Yes, I got my 55-inch TCL Roku TV at Costco last summer and am very happy with it. It replaced my nine year old 40-inch Sony Bravia, which has been moved to the living room. I gave my son my 32-inch Insignia HD set, which was there before, for a second set at his house. The TCL set was less than half the price of the older Sony.


----------



## Rich (Feb 22, 2007)

billsharpe said:


> Yes, I got my 55-inch TCL Roku TV at Costco last summer and am very happy with it. It replaced my nine year old 40-inch Sony Bravia, which has been moved to the living room. I gave my son my 32-inch Insignia HD set, which was there before, for a second set at his house. The TCL set was less than half the price of the older Sony.

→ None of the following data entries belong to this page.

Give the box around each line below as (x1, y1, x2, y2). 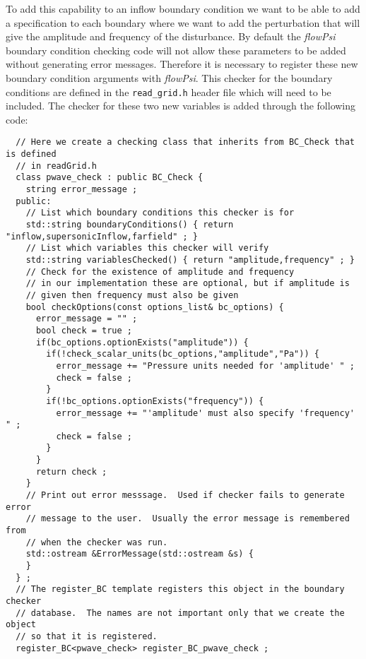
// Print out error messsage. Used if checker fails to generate (25, 490, 345, 501)
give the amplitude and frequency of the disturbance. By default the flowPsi (6, 29, 336, 44)
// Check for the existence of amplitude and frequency (25, 266, 295, 277)
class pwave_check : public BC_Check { (16, 172, 203, 183)
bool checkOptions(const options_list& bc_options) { (25, 302, 284, 312)
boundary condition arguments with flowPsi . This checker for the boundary (6, 70, 333, 85)
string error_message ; (25, 184, 138, 195)
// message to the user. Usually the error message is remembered (25, 513, 350, 524)
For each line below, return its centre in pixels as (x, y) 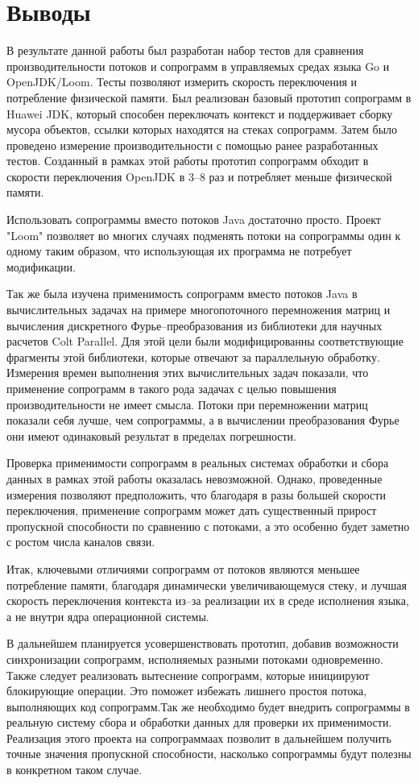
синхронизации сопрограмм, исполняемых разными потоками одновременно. (195, 659)
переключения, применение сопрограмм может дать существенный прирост (192, 510)
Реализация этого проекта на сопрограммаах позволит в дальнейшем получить (199, 737)
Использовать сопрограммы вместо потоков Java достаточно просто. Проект (194, 220)
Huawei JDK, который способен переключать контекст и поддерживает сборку (200, 113)
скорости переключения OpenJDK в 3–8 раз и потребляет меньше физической (199, 176)
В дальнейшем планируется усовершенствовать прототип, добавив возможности (203, 643)
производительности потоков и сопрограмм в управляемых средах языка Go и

Yup, all the prices I saw today were very reasonable and some were 4K sets. The TCL I bought cost ~ $250. Not shabby. Price or performance.

Rich


----------



## VaJim (Jul 27, 2006)

Slingtv.com


----------



## Cholly (Mar 22, 2004)

If not a Roku TV, then I'd suggest a Roku Premiere box. The Premiere is 4K ready, so if you should buy a 4K TV at a later time, you'd be good to go. As Rich has said, Costco has a number of Roku TV's, as does Walmart. Costco has several models on sale through various dates in March.


----------